Afghanistan: U.S. Softer on Karzai
According to The Washington Post, U.S. officials are ”abandoning for now their get-tough tactics with [President Hamid] Karzai and attempting to forge a far warmer relationship. They recognize that their initial strategy may have done more harm than good, fueling stress and anger in a beleaguered, conspiracy-minded leader whom the U.S. government needs as a partner.” Now, the U.S. is trying to balance pushing Karzai to undertake necessary reforms while not cornering him into forging alliances with warlords and drug kingpins.
In response, Rich Lowry at National Review Online argues that the administration “went way too far in pressuring, haranguing, and basically alienating” Karzai. He asserts there must be a balance between “holding his hand and pushing him.” Jennifer Rubin at Commentary agrees, contending “we actually need to bolster the native government if we hope to defeat our mutual enemy.” As does Michael Crowley, who postulates that that Ambassador Holbrooke‘s ”hard-driving style simply wasn’t suited for our Karzai problem.”
For this reason and others, William Kristol and Frederick Kagan argue that the political team in Afghanistan has been “weak [...] ineffective and even counterproductive.” At the same time, Maureen Callahan at The New York Post profiles one former member of that political team, Matthew Hoh, who resigned two months ago because he believes the mission, not American civilians, is counterproductive.

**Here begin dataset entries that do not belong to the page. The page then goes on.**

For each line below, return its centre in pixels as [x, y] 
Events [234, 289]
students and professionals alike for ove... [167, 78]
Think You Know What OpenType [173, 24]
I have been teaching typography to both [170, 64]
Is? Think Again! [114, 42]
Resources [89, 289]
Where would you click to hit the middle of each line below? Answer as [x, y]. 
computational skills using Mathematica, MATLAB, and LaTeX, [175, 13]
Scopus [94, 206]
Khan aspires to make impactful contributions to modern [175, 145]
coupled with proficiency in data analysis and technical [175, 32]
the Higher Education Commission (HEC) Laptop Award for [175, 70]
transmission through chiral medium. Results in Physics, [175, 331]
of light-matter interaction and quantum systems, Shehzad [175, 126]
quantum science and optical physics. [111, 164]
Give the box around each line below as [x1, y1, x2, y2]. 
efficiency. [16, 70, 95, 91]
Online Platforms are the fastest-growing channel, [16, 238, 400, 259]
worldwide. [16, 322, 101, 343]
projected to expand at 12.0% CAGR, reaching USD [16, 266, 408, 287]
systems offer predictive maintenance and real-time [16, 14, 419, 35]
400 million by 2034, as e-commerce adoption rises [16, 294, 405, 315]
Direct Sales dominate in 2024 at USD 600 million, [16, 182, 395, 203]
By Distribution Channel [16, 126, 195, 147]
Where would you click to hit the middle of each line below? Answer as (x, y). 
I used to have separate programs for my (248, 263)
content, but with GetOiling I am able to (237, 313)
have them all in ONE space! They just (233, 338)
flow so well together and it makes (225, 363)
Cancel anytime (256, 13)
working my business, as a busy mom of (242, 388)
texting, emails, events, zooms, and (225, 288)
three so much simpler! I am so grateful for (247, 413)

Andrew Sullivan suggests this shift in tone with Karzai ”sets up the U.S. as not just a counter-terrorism, counterinsurgency force, but a long-term partner in building Afghan government and civil society. It suggests out [sic] mission in Afghanistan will be as much or more focued on Afghan governance and political stability as on finding and killing the Taliban.” But Stephen Kinzer in The Guardian warns against imposing Western values upon Afghanistan. He contends, “blinded to cultural differences and wedded to the one-size-fits-all, ‘world is flat’ concept, the West has pushed competitive elections onto Afghanistan [...] Elections, however, have helped rob Afghans of democracy.” In agreement with Kinzer, George Gavrilis in Foreign Affairs cites the example of Tajikistan to argue that “rather than forcing free and fair elections, throwing out warlords, and flooding the country with foreign peacekeepers, the intervening parties [should opt] for a more limited and realistic set of goals.” Both Kinzer and Gavrilis prescribe a return to Afghanistan’s traditional decentralization of government.

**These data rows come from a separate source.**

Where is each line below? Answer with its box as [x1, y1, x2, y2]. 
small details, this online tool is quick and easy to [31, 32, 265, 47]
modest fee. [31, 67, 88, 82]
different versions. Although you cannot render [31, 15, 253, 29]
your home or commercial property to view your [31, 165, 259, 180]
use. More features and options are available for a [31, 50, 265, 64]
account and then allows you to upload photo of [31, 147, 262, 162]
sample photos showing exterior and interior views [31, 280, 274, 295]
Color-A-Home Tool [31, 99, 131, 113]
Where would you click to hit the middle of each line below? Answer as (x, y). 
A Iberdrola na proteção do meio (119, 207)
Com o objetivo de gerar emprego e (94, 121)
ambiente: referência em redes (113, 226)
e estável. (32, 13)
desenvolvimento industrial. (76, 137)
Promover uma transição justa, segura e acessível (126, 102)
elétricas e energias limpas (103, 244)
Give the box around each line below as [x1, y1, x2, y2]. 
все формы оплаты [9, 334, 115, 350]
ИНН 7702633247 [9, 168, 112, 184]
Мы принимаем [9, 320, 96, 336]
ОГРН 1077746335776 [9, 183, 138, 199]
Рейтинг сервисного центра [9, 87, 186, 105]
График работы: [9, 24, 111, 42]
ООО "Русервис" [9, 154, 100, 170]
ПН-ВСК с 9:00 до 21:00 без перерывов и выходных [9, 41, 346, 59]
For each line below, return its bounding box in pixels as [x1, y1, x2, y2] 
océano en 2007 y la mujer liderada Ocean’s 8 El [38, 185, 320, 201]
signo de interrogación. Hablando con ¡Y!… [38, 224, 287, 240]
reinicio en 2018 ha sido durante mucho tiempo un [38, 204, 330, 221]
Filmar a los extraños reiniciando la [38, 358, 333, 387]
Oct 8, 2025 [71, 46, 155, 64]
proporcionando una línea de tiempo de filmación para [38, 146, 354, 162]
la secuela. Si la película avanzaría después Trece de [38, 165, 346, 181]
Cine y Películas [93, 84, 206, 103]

Meanwhile, both The New York Times and The Guardian report that Afghan militias under the Community Defense Initiative have begun battling the Taliban across Afghanistan. This development coincides with the observation by David Ignatius that “the U.S. approach in Afghanistan now is a mix of national and local, government and tribe, top-down and bottom-up.” He argues this mixed approach requires a commitment by the White House that “the fight in Afghanistan is worth the human, economic and political price.” Abe Greenwald at Commentary concurs, arguing the prospects of an “Afghan Awakening” is stymied by the uncertainty over whether the U.S. intends to stay the course.
However, others are not only against a troop increase, but for a troop withdrawal all together. The Congressional Progressive Caucus’ Afghanistan Taskforce has sent a letter to President Obama urging a new course that would: institute a timeline for troop withdrawal, prohibit funding for more troop surges, demand 80% of all U.S. resources be devoted to economic and political development, and more generally prioritize diplomacy and development over the use of force. William Polk goes even further at Informed Comment, arguing for a complete troop withdrawal and the necessity of a loya jirga, or grand assembly of tribes, that will help the Afghans “find their way back to their traditional way of governing themselves.”
Juan Cole asks “where is NATO going to get 400,000 well trained police and troops in a country with a 28% literacy rate? At the moment, 10% of the Afghan National Army is said to be literate.” Furthermore, Cole cites a USA Today article that reports the majority of Bagram’s detainees are mercenaries and not ideologically-driven, putting into question the notion that the Taliban and Al Qaeda are inexorably aligned. Finally, Sam Zarifi of Amnesty International contends ”when the Kabul government seeks accommodations with the very same human rights abusers - the warlords, the drug dealers, the corrupt local officials, and now, increasingly, even the Taliban – who’ve preyed on entire provinces for years, ordinary Afghans are entitled to feel betrayed and view both their government and international forces with a sceptical eye.”